(Data extracted from a collection)
________________________

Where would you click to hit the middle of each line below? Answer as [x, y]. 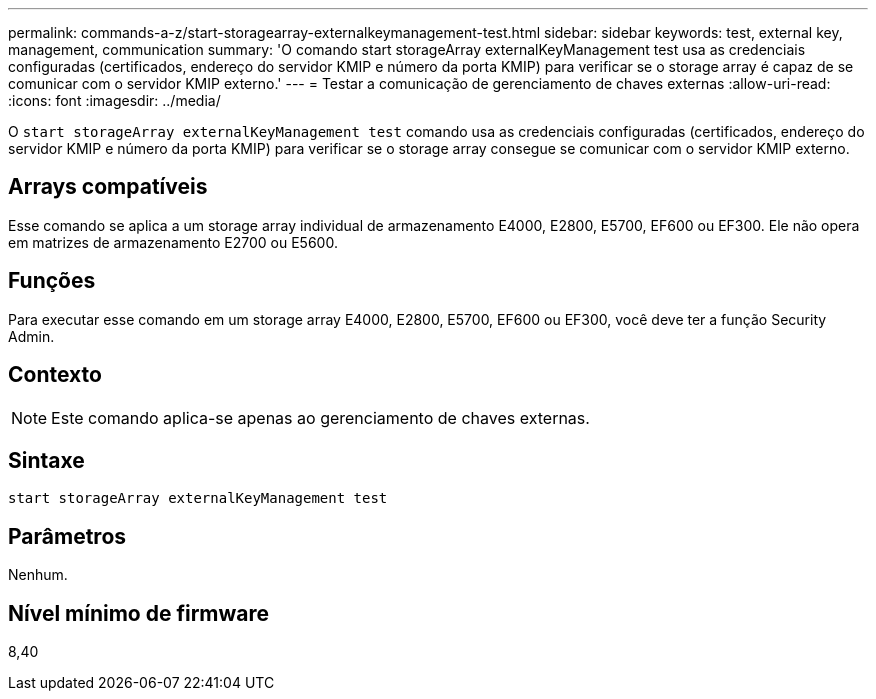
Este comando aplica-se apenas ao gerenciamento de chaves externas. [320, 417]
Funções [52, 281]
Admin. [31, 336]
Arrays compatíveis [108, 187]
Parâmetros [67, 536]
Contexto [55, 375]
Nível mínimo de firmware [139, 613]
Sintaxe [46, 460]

________________________

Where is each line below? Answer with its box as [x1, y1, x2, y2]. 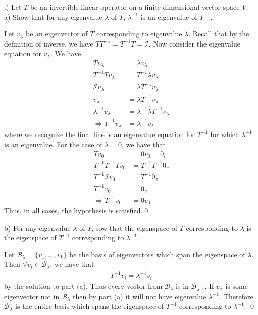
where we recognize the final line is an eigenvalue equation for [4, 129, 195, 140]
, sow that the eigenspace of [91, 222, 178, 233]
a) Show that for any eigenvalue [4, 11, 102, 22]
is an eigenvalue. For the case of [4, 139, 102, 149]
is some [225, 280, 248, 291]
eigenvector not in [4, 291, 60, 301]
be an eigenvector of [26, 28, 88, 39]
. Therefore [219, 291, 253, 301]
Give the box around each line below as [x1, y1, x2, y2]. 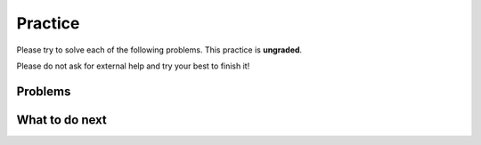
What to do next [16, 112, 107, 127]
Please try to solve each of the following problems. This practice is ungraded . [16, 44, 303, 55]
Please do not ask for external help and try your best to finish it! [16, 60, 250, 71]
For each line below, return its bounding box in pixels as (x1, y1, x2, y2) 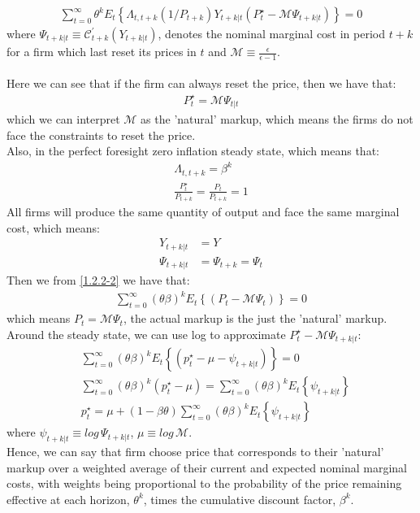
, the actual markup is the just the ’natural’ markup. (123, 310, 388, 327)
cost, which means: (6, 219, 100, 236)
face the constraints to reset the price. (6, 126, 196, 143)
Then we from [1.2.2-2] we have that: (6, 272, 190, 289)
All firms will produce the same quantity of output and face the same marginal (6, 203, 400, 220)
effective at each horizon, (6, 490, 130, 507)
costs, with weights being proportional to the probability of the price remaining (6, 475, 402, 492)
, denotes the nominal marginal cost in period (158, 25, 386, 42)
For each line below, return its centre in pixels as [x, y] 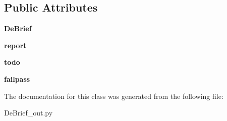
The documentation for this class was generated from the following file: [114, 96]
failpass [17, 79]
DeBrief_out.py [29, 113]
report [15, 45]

________________________

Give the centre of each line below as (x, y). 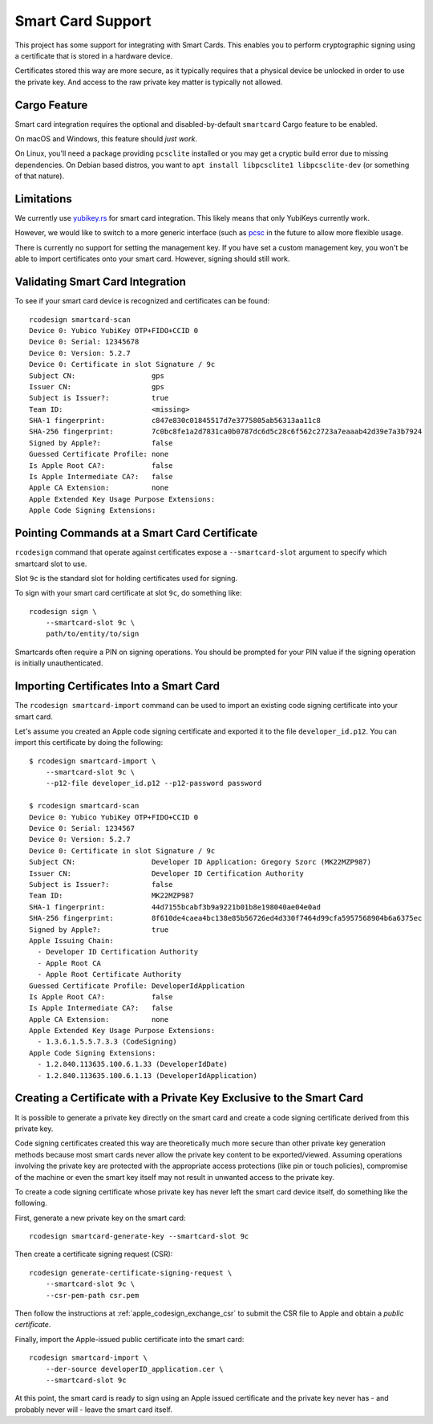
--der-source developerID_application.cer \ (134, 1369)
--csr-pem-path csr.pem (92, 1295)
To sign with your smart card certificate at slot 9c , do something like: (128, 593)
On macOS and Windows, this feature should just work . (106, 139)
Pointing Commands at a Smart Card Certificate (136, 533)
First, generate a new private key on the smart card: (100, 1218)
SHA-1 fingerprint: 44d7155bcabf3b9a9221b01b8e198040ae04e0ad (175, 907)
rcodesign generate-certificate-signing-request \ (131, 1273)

________________________

The output is the stretch above from the line with "Where would you" through the line with "Sintaxe [46, 460]", copied word for word with both ends kept and every picture dropped.

Where would you click to hit the middle of each line below? Answer as [x, y]. 
Este comando aplica-se apenas ao gerenciamento de chaves externas. [320, 417]
Funções [52, 281]
Admin. [31, 336]
Arrays compatíveis [108, 187]
Parâmetros [67, 536]
Contexto [55, 375]
Nível mínimo de firmware [139, 613]
Sintaxe [46, 460]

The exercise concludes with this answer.